Au fond, cette affaire dépasse largement les murs des établissements concernés. Elle interroge sur ce qu’on attend de l’école, publique ou privée, dans une société marquée par la pluralité des convictions. Autoriser la prière en classe, même encadrée, ce n’est pas un simple détail. C’est ouvrir une brèche dans la manière dont la République articule liberté religieuse et neutralité scolaire.

Pour certains, c’est presque évident : une famille qui choisit l’enseignement catholique sous contrat veut que la foi garde sa place. Pour d’autres, l’idée trouble, parce que l’école sert d’abord l’instruction. Ces deux visions coexistent depuis longtemps, mais la prise de parole de Guillaume Prévost ravive le débat et lui donne une portée nouvelle.

Ce qui se joue ici touche au très intime. Des parents veulent un cadre aligné sur leurs valeurs. Des enseignants cherchent à accorder leur foi et leur métier, sans heurter personne. En face, l’État tente de tenir la ligne, pour que la liberté de chacun reste intacte. La prière en classe cristallise tout cela : désirs, peurs, principes, réalités du terrain.

On ne tranchera pas tout de suite.
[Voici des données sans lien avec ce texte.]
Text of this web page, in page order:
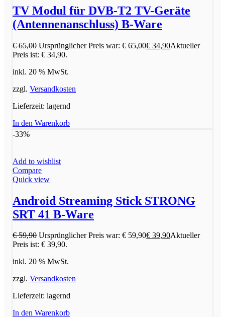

Cette discussion oblige surtout à nommer clairement les choses. Jusqu’où le religieux peut-il entrer dans un lieu financé par l’argent public ? À quel moment la liberté de l’un devient la contrainte de l’autre ? Et comment garder ce fil d’équilibre sans perdre l’essence de l’école : apprendre, émanciper, ouvrir l’esprit ? Les réponses viendront peut-être par étapes, au rythme des salles de classe, des équipes pédagogiques et des familles qui essaient, chaque jour, de faire tenir ensemble respect, confiance et sens.